CIWV-FM
- Vancouver, British Columbia; Canada;
- Broadcast area: Greater Vancouver
- Frequency: 98.3 MHz (HD Radio)
- Branding: Wave 98.3

Programming
- Format: Smooth adult contemporary

Ownership
- Owner: Durham Radio

History
- First air date: October 15, 2015
- Former call signs: CIRH-FM (2015–2022)
- Call sign meaning: WV for "Wave"

Technical information
- Class: A
- ERP: 1,700 watts
- HAAT: 87.5 metres (287 ft)

Links
- Webcast: Listen Live
- Website: wave983.fm

= CIWV-FM =

Radio station in Vancouver

CIWV-FM (98.3 MHz Wave 98.3) is a commercial FM radio station in Vancouver, British Columbia. It airs a smooth adult contemporary radio format and is owned by Durham Radio. The station's playlist combines rhythmic adult contemporary and smooth jazz vocals. The syndicated Dave Koz Radio Show is heard on Saturday evenings and Sunday mornings. The studios are on West Georgia Street in Downtown Vancouver.

CIWV-FM is a Class A FM station. It has an effective radiated power of 1,700 watts.

==History==
===CIRH-FM===
The idea for the station came in 2012. Don Shafer, his partner Yvonne and a few friends were discussing what they would do if they owned a radio station and wrote the ideas on the back of a napkin. The idea was to create a radio station that was local and inclusive, influenced by public radio.

CIRH was licensed on August 6, 2014 by the CRTC which described the station format as "niche spoken word" targeting adults aged 25 to 64 in Vancouver. It was one of only two licenses granted in 2014, with the CRTC turning down nine others. Control of the station is exercised by Pushor Family Holding Corp., Okanagan Valley Business Consulting Ltd., Daudrich 2007 Family Trust and Craig and Candace Cameron, Don Shafer and Yvonne Evans, collectively Roundhouse Radio. The station broadcasts on FM 98.3, a low-power station covering the city of Vancouver.

The building for studios and offices is located in Railtown, a neighbourhood within Vancouver on the Downtown Eastside. This location was chosen due to the station having street access. Roundhouse Radio began broadcasting on October 15, 2015.

Logo as Roundhouse Radio

In April 2018, the station's board of directors announced that due to financial considerations, the station would shut down at the end of the month unless a last-minute financial arrangement could be made to save it.
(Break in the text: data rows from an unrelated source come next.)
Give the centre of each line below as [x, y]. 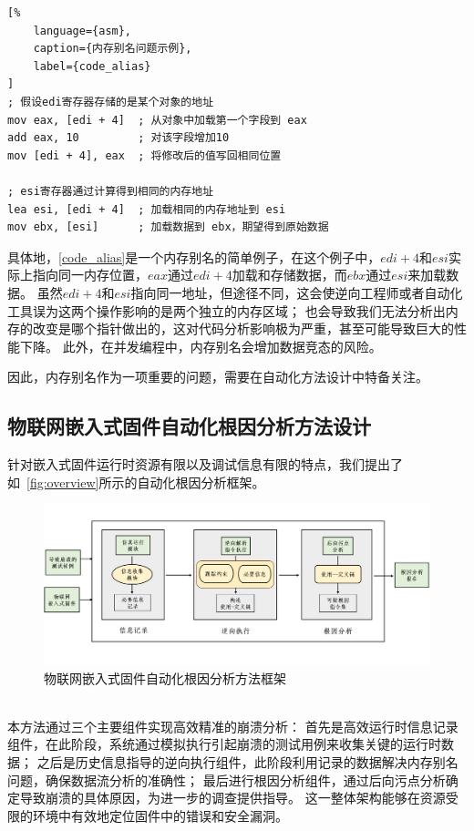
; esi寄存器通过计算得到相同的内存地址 [111, 191]
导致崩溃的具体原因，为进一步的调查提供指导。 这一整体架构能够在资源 [232, 798]
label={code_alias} [92, 66]
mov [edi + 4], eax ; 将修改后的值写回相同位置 [144, 155]
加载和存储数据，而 [289, 275]
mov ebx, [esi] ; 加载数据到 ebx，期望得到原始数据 [168, 227]
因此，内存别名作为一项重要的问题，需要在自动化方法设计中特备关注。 [218, 377]
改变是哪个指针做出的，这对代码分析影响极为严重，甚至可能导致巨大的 [243, 328]

At the end of April it was reported that the station had found a prospective buyer and that the board intended to keep the station on the air until the prospective sale was concluded. The station shut down on May 6, 2018, pending approval by the CRTC of the station's sale and transfer of its broadcast license.

===CIWV-FM===
An attempted sale of the station to South Fraser Broadcasting fell through. In July 2021, the CRTC approved a sale of the station to Ontario-based Durham Radio, which planned to flip the station to a mix of rhythmic adult contemporary and jazz music patterned after its internet radio station Wave.FM, a continuation of the format previously used by its Hamilton station CHKX-FM before flipping to country music in 2011. The CRTC granted a request for CIRH to be re-licensed as a specialty music station, relieving it of its obligations to broadcast spoken word programming. The acquisition marked Durham Radio's first station outside of Ontario.

On July 12, 2022, Durham Radio announced that the station would relaunch as smooth adult contemporary Wave 98.3 on July 18, 2022, with the new call letters CIWV-FM. The station planned to feature a mixture of smooth jazz, R&B, and adult contemporary hits.

===Past Programming===
CIRH as Roundhouse Radio used to broadcast 20 percent music with the remaining 80 percent on talk. Its programming included news, weather, sports, local event promotion, public affairs, documentaries, radio plays and dramas, slam poetry, programs of public debate such as talk shows. In addition to broadcasting in FM, the station streamed live from its website where archived content could also be downloaded.

CIRH programming had an evening show hosted by Kirk LaPointe, former CBC ombudsman and former mayoral candidate. Other programs included IMPACT with Don Shafer, focusing on community and non-profit organizations, middays with Jody Vance, Live from Railtown with Cory Price, a weekly blues music show hosted by Jim Byrnes, a daily afternoon drive magazine series hosted by Janice Ungaro and Cory Ashworth, a food and wine show hosted by Terry David Mulligan, an afternoon show hosted by Jana Lynne White, and weekday mornings with Gene Valitis.

The station's news and content director was Krystle Landert after the 2016 departure of Marcella Bernardo for CKWX. The station's former director of programming, Tracey Friesen, was eventually ousted and replaced by founder and CEO, Don Shafer.